We recognize collaboration revenue at a point in time if control of the promised good or service has been transferred to the customer. We recognize collaboration revenue over time by measuring the progress toward complete satisfaction of the performance obligation using an input measure. In order to recognize revenue over the research and development period, we measure actual costs incurred to date compared to the overall total expected costs to satisfy the performance obligation. Revenues are recognized as the program costs are incurred. We re-evaluate the estimate of expected costs to satisfy the performance obligation each reporting period and make adjustments for any significant changes. Clinical trials are expensive and can take many years to complete, and the outcome is inherently uncertain. Changes in our forecasted costs are likely to occur over time based upon changes in clinical trial procedures set forth in protocols, changes in estimates of manufacturing costs, or feedback from regulators on the design or operation of our clinical trials. We have had changes to the overall expected costs to satisfy the performance obligations from period to period. For the year ended December 31, 2025, we recorded an $8.9 million increase to collaboration revenue under the GSK Agreement due to a decrease in total expected costs to satisfy the performance obligations for the nivisnebart program.
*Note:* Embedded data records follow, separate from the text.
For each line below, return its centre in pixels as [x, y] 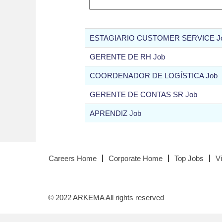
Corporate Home [136, 158]
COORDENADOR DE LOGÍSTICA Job [154, 76]
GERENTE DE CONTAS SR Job [143, 94]
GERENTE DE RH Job [127, 57]
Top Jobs [189, 158]
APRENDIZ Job [115, 113]
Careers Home [73, 158]
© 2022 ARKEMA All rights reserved [106, 197]

Accrued Research and Development Expenses

We record accrued expenses for estimated preclinical study and clinical trial expenses. Estimates are based on the services performed pursuant to contracts with research institutions, CROs in connection with clinical studies, investigative sites in connection with clinical studies, vendors in connection with preclinical development activities, and contract manufacturing organizations in connection with the production of materials for clinical trials. Further, we accrue expenses related to clinical trials based on the level of patient enrollment and activity according to the related agreement. We monitor patient enrollment levels and related activity to the extent reasonably possible and make judgments and estimates in determining the accrued balance in each reporting period. If we underestimate or overestimate the level of services performed or the costs of these services, our actual expenses could differ from our estimates. To date, we have not experienced significant changes in our estimates of preclinical studies and clinical trial accruals.